See [ROADMAP.md](./ROADMAP.md) for what is next, [CHANGELOG.md](./CHANGELOG.md) for what shipped, and [governance.md](./governance.md) for how decisions are made.

---

## Contributing

We welcome new probes, new adapters, and new attacker classes. Start with [CONTRIBUTING.md](./CONTRIBUTING.md) and the [`good first issue`](https://github.com/glacien-technologies/agent-guardian/issues?q=is%3Aissue+is%3Aopen+label%3A%22good+first+issue%22) label.

All commits must be DCO-signed (`git commit -s`). The pre-commit hook will block unsigned commits.

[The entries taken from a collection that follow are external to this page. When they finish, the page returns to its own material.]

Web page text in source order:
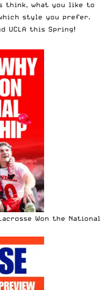
think, what you like to
style you prefer.
UCLA this Spring!
Won the National
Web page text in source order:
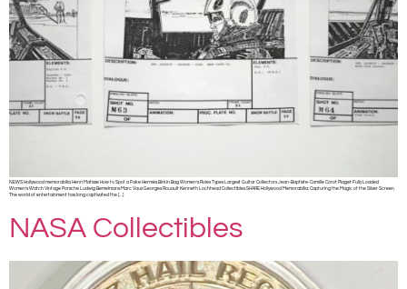
NEWS Hollywood memorabilia Henri Matisse How to Spot a Fake Hermès Birkin Bag Women’s Rolex Types Largest Guitar Collectors Jean-Baptiste-Camille Corot Piaget Fully Loaded
Women’s Watch Vintage Porsche Ludwig Bemelmans Marc Vaux Georges Rouault Kenneth Lochhead Collectibles SHARE Hollywood Memorabilia: Capturing the Magic of the Silver Screen
The world of entertainment has long captivated the […]
NASA Collectibles
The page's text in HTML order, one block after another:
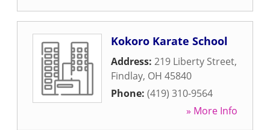
Kokoro Karate School
Address: 219 Liberty Street,
Findlay, OH 45840
Phone: (419) 310-9564
» More Info
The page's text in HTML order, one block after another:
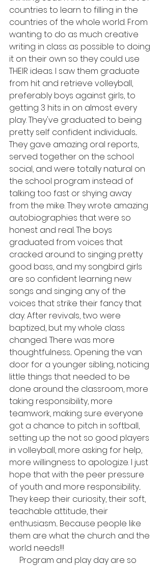
countries to learn to filling in the
countries of the whole world. From
wanting to do as much creative
writing in class as possible to doing
it on their own so they could use
THEIR ideas. I saw them graduate
from hit and retrieve volleyball,
preferably boys against girls, to
getting 3 hits in on almost every
play. They've graduated to being
pretty self confident individuals...
They gave amazing oral reports,
served together on the school
social, and were totally natural on
the school program instead of
talking too fast or shying away
from the mike. They wrote amazing
autobiographies that were so
honest and real. The boys
graduated from voices that
cracked around to singing pretty
good bass, and my songbird girls
are so confident learning new
songs and singing any of the
voices that strike their fancy that
day. After revivals, two were
baptized, but my whole class
changed. There was more
thoughtfulness... Opening the van
door for a younger sibling, noticing
little things that needed to be
done around the classroom, more
taking responsibility, more
teamwork, making sure everyone
got a chance to pitch in softball,
setting up the not so good players
in volleyball, more asking for help,
more willingness to apologize. I just
hope that with the peer pressure
of youth and more responsibility...
They keep their curiosity, their soft,
teachable attitude, their
enthusiasm... Because people like
them are what the church and the
world needs!!!
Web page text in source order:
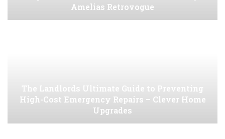
Amelias Retrovogue
The Landlords Ultimate Guide to Preventing
High-Cost Emergency Repairs – Clever Home
Upgrades
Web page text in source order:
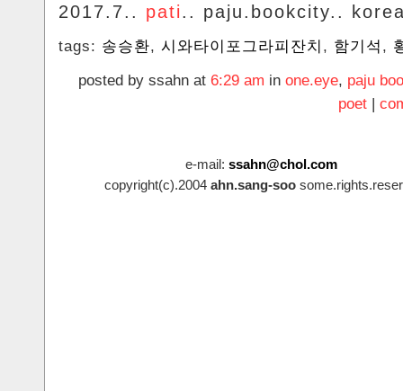
2017.7.. pati.. paju.bookcity..
tags: 송승환, 시와타이포그라피잔치 , 함기석 ,
posted by ssahn at 6:29 am in one.eye, paju
poet |
e-mail: ssahn@chol.com
copyright(c).2004 ahn.sang-soo
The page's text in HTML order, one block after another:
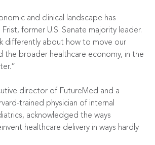
and clinical landscape has
former U.S. Senate majority leader.
differently about how to move our
the broader healthcare economy, in the
director of FutureMed and a
trained physician of internal
acknowledged the ways
healthcare delivery in ways hardly
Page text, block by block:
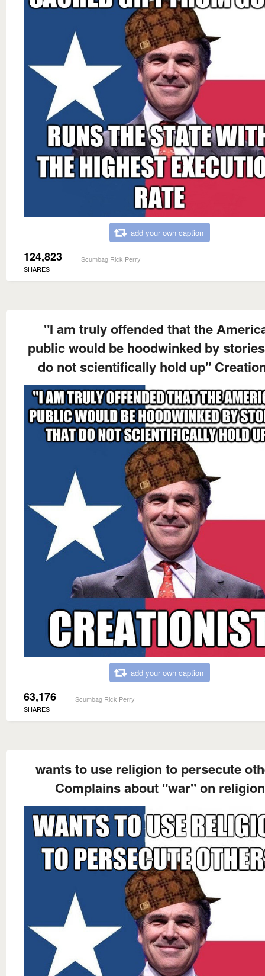
add your own caption
124,823
SHARES
Scumbag Rick Perry
"I am truly offended that the
public would be hoodwinked by
do not scientifically hold up"
add your own caption
63,176
SHARES
Scumbag Rick Perry
wants to use religion to persecute
Complains about "war" on religion
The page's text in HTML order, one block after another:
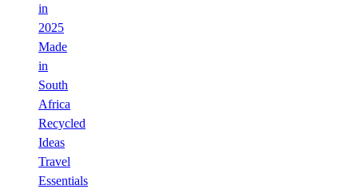
in
2025
Made
in
South
Africa
Recycled
Ideas
Travel
Essentials
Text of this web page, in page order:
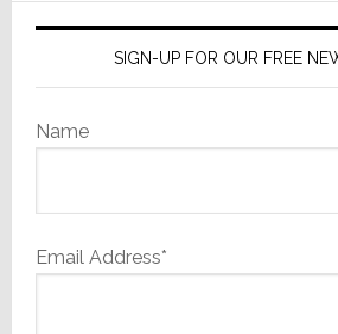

By participating you agree to the [Code of Conduct](./CODE_OF_CONDUCT.md) and the [Ethics Policy](./ETHICS.md) — AgentGuardian is for testing systems you own or are authorised to test.

---

## Community

Join us on [Discord](https://discord.gg/h4FRgxvr) for real-time discussion — probe and adapter design, informal Q&A, and roadmap chat. For long-form questions, the full channel matrix lives at [`docs/community/support`](./docs/community/support.mdx) (GitHub Discussions is not enabled on this repo today).

---

## Security

To report a vulnerability, see [SECURITY.md](./SECURITY.md). Please do **not** open public issues for security reports.

---

## License

Apache-2.0. See [LICENSE](./LICENSE) and [NOTICE](./NOTICE).

`AgentGuardian` is a trademark of Glacien Technologies — see [TRADEMARKS.md](./TRADEMARKS.md) for usage guidelines.